WHAT TO WORK ON: Out of the lines below, please list those that hold the string "ACRN".

PROVIDED MATERIAL:
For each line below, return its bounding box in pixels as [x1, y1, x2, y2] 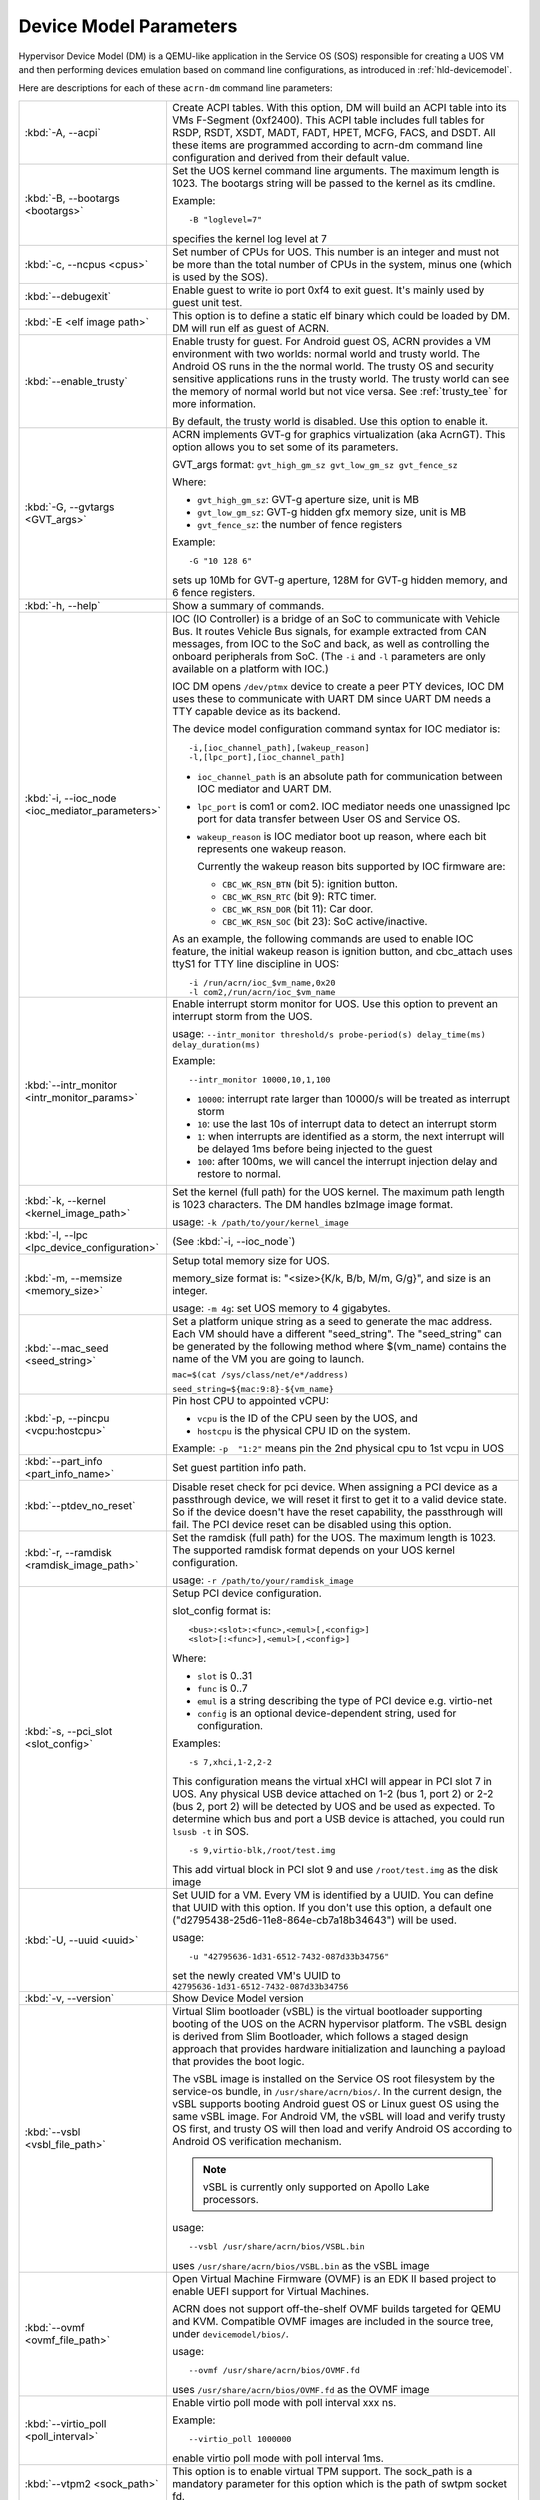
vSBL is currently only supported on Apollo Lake [202, 2180, 430, 2194]
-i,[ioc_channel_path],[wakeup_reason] [188, 742, 370, 753]
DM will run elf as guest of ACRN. [171, 321, 330, 335]
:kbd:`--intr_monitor [24, 1078, 118, 1092]
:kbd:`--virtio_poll [24, 2417, 107, 2431]
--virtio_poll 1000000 [188, 2433, 292, 2444]
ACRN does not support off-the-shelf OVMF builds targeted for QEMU [171, 2301, 502, 2315]
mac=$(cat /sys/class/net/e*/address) [171, 1369, 349, 1380]

EXPECTED ANSWER:
DM will run elf as guest of ACRN. [171, 321, 330, 335]
ACRN does not support off-the-shelf OVMF builds targeted for QEMU [171, 2301, 502, 2315]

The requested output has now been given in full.